Representing the creative future

Janice Lee and the Face of Luxury Consumerism

Janice Lee, originally from Hong Kong, is devoted to the study and interpretation of consumer behavior. As China’s burgeoning middle class goes on extravagant spending-sprees, it raises pressing questions about the globalised luxury market, and the Westernised identity-project it entails. For her degree piece in BA Fashion Communication and Promotion at Central Saint Martins, Janice presented a dystopian CGI (computer generated image) female, mechanically chanting “I bought a Gucci, I bought a story” while she digitally encounters the familiar tropes of the contemporary luxury index. We took this opportunity to speak to Janice about the potential of fashion communication and how we integrate consumerism in the very formation of ourselves.

Janice Lee was born and raised in Hong Kong, but left to study at Parsons in New York at the age of 17. Trying to mix classes between fashion and visual communication, during her 3rd year she decided to study abroad at Central Saint Martins for a semester. In the end, she never returned, as she took a liking for the school. “I never turned my head back to my course at Parsons,” she tells me. “No regrets.” At CSM, she commenced on a BA in Fashion Communication and Promotion, the research-based, vague-yet-prestigious pathway within the Fashion department led by Hywel Davies. “Fashion Communication with Promotion basically sums up as everything within the fashion industry, minus the sewing,” she says. “With this course, you experiment with everything: photography to styling to journalism to graphics: it’s very open ended to your own interpretations of how fashion is communicated. ”

“FASHION COMMUNICATION WITH PROMOTION BASICALLY SUMS UP AS EVERYTHING WITHIN THE FASHION INDUSTRY, MINUS THE SEWING.”

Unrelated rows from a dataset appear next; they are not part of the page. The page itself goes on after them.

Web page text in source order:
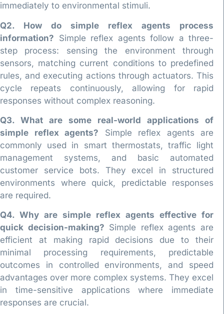
immediately to environmental stimuli.
Q2. How do simple reflex agents process
information? Simple reflex agents follow a three-
step process: sensing the environment through
sensors, matching current conditions to predefined
rules, and executing actions through actuators. This
cycle repeats continuously, allowing for rapid
responses without complex reasoning.
Q3. What are some real-world applications of
simple reflex agents? Simple reflex agents are
commonly used in smart thermostats, traffic light
management systems, and basic automated
customer service bots. They excel in structured
environments where quick, predictable responses
are required.
Q4. Why are simple reflex agents effective for
quick decision-making? Simple reflex agents are
efficient at making rapid decisions due to their
minimal processing requirements, predictable
outcomes in controlled environments, and speed
advantages over more complex systems. They excel
in time-sensitive applications where immediate
responses are crucial.

As an observant individual who has been involved with three different continents and their attitudes to fashion, Janice has centered her research in the development of consumer culture. “I have always had some kind of fascination with consumer culture, especially within the luxury index,” she recalls. ”It’s all about marketing and psychology, and really, it just comes down to money. Maybe I’m fascinated with money. What people do with money and what money does to people.” She has witnessed a period of intense expansion of the circulation of luxury goods in her native China, and how the Western luxury market has subsequently targeted Chinese customers in the pursuit for new clientele.

However, it is not just the consumerist behavior that interests Janice, but also in particular its representation. In the post-digital, wealth is expressed and shown off via a variety of platforms or outlets, morphing into hybrid forms of manifestations somewhere in between the physical and the digital; the East and the West. She argues that “with all the new media out there that reaches every visible corner of our society, people are obsessed with showing off a reality of themselves — or a hyperreality of themselves.” When a luxury purchase is mediated repeatedly through social media, it reaches a point of absurdity where the original ‘attractiveness’ and representational authenticity are lost.

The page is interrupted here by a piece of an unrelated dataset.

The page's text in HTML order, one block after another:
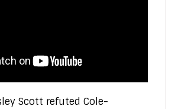
Scott refuted Cole-
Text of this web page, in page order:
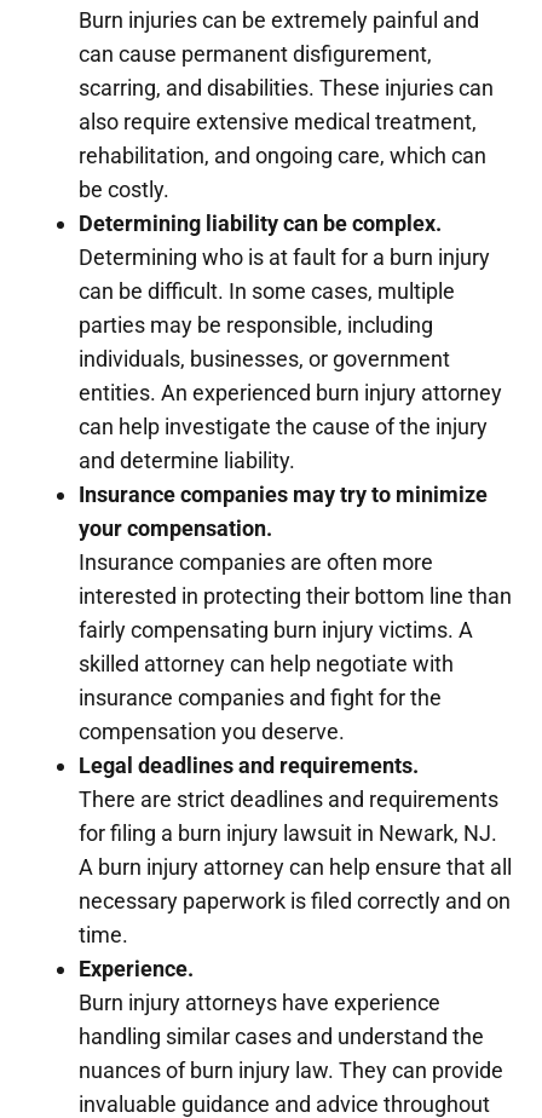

Her graduate project, entitled Ruxury, is a result of these investigations in, particularly, Asian luxury consumer culture. She describes it as “a commentary on how you brand yourself as someone the society portrays as successful and authentic, through the misuse of authenticity and consumerism.” In it, we meet a young, computer-animated girl, life-like yet seemingly hollow as she chants “I bought a Gucci” and “I bought a story” throughout the piece. Her image is joined by familiar iconographies of the new luxury: Amex cards, iPhone 6s and Céline bags. It is a dark portrait of financially-driven desires and identity-construction, specific perhaps to Chinese culture, but easily widened to include Western consumerism. “Luxury is a state of mind,” Janice explains. “Ruxury is about making yourself appear as someone you may or may not be, through mastering consumerism. It’s an illusion, an imagination, but also a reality. If you can convince yourself, you can probably convince others. It’s all a cycle of deception.”

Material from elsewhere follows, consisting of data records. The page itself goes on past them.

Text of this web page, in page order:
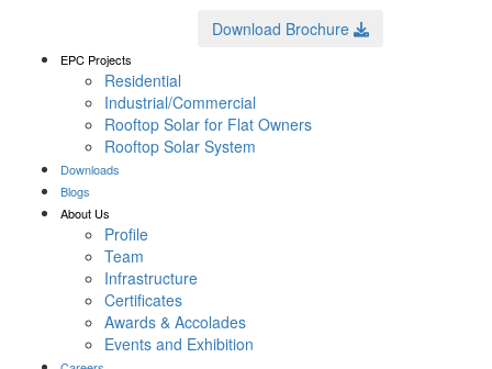
Download Brochure
EPC Projects
Residential
Industrial/Commercial
Rooftop Solar for Flat Owners
Rooftop Solar System
Downloads
Blogs
About Us
Profile
Team
Infrastructure
Certificates
Awards & Accolades
Events and Exhibition
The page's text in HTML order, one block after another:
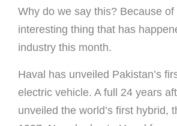
Why do we say this? Because of
interesting thing that has
industry this month.
Haval has unveiled Pakistan’s
electric vehicle. A full 24 years
unveiled the world’s first hybrid,
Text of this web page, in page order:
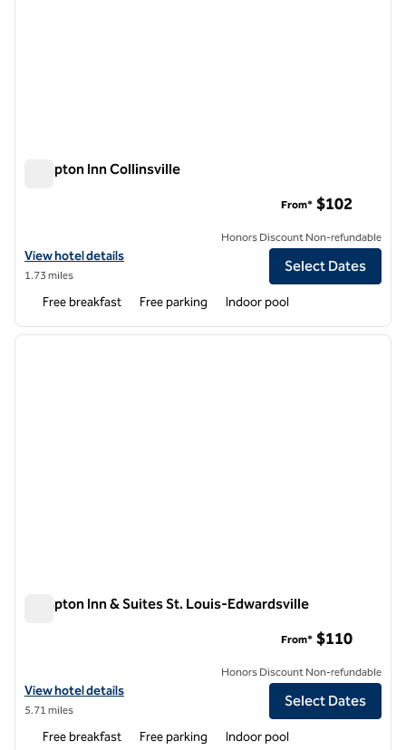
Hampton Inn Collinsville
View hotel details for Hampton Inn Collinsville
View hotel details
1.73 miles
From* $102
Honors Discount Non-refundable
Select Dates
Free breakfast Free parking Indoor pool
1 of 12
next
Hampton Inn & Suites St. Louis-Edwardsville
View hotel details for Hampton Inn & Suites St. Louis-Edwardsville
View hotel details
5.71 miles
From* $110
Honors Discount Non-refundable
Select Dates
Free breakfast Free parking Indoor pool

As with her course, Janice’s practice spans many mediums and ways of working, from textual research to computer-generated animation (CGI). “In the kind of time and age we live in, possibilities of mediums are practically unlimited,” she says. “I think a practice is based on things you are trying to experiment with and learn from, and expressing that medium to a certain idea you’re trying to convey.”  The digital takes central stage with Janice: the protagonist of Ruxury and many of the other objects are 100% computer graphics, and appear typically glossy and perfect. While this compliments the overall message of her piece (the lavish, hyperreal aesthetic of abundant digital luxury), she welcomes the glitches that this kind of technology often carries with it: “Computer graphics are great: they are flawless, yet still full of flaws; they are up for you to interpret and imagine in any possible combination.I feel like sometimes people like to counteract with what technology has given us. I mean, there’s always going be to counteracts with anything we do. But for me, I think technology is great.”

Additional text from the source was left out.